**EXERCISE:** The answer must consist only of the lines in the records below from the line with "Give the centre of each line below as [x, y]." to the line with "следовательно [271, 119]", both included, copied word for word with every picture left out.

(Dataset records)
****************************************
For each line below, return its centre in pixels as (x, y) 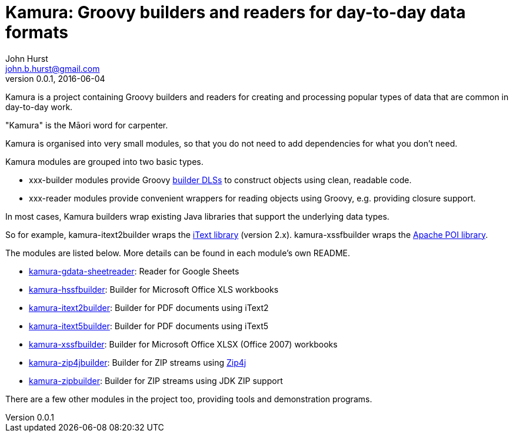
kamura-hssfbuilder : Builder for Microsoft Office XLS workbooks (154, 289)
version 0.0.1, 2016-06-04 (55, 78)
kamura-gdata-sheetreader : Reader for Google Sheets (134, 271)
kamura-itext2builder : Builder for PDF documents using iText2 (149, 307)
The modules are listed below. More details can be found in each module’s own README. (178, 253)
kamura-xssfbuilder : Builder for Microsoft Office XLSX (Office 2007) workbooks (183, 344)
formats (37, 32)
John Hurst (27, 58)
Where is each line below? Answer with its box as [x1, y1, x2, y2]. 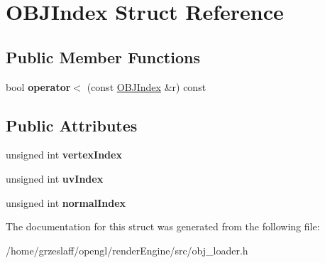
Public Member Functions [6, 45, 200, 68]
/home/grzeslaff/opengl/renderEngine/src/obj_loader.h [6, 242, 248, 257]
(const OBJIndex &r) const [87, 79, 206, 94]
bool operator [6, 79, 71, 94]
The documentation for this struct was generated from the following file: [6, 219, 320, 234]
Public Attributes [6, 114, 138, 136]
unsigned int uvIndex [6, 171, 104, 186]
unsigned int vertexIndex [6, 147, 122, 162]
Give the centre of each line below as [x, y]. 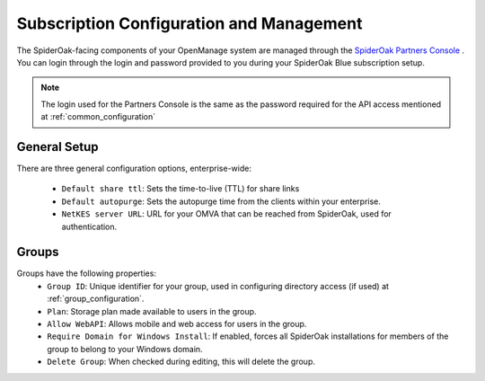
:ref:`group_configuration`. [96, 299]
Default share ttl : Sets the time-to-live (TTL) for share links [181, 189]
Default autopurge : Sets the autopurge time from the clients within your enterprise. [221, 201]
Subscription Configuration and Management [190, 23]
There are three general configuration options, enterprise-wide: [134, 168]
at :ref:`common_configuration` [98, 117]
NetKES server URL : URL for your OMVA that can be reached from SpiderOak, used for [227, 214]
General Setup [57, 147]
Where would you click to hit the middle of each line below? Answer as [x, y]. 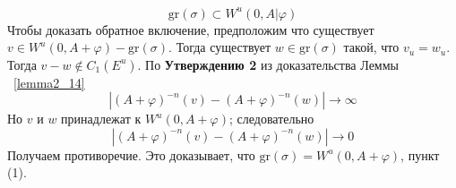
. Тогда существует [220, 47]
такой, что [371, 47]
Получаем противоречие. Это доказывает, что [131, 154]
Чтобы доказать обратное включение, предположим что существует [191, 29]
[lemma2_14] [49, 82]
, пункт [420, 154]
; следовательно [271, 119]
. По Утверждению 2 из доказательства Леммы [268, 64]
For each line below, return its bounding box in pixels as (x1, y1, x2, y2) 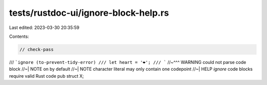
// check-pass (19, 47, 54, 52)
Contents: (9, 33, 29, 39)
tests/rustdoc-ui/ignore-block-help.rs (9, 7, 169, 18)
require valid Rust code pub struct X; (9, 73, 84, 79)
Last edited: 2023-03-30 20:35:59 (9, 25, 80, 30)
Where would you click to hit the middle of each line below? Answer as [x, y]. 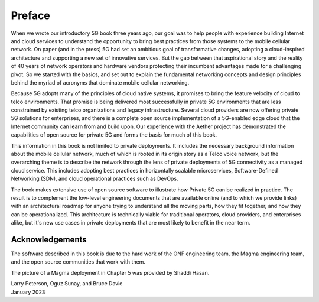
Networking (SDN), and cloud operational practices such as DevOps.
****************************************
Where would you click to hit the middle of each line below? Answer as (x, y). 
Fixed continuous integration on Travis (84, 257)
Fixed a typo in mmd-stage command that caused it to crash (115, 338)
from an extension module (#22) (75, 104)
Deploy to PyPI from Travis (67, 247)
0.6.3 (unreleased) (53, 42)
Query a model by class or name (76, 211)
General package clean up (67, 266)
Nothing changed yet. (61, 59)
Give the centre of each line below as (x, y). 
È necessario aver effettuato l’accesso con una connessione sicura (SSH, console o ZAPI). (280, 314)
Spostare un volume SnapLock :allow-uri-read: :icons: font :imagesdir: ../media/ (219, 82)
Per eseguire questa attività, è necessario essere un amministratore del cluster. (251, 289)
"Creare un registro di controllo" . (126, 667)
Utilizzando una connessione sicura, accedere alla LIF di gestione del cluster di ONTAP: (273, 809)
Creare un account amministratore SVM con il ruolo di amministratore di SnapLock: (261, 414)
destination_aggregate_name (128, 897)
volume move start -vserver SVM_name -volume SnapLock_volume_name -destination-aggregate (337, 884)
****************************************
**ANSWER BELOW:**
Give the centre of each line below as [x, y]. 
:ref:`group_configuration`. [96, 299]
Default share ttl : Sets the time-to-live (TTL) for share links [181, 189]
Default autopurge : Sets the autopurge time from the clients within your enterprise. [221, 201]
Subscription Configuration and Management [190, 23]
There are three general configuration options, enterprise-wide: [134, 168]
at :ref:`common_configuration` [98, 117]
NetKES server URL : URL for your OMVA that can be reached from SpiderOak, used for [227, 214]
General Setup [57, 147]
Where would you click to hit the middle of each line below? Answer as [x, y]. 
. Тогда существует [220, 47]
такой, что [371, 47]
Получаем противоречие. Это доказывает, что [131, 154]
Чтобы доказать обратное включение, предположим что существует [191, 29]
[lemma2_14] [49, 82]
, пункт [420, 154]
; следовательно [271, 119]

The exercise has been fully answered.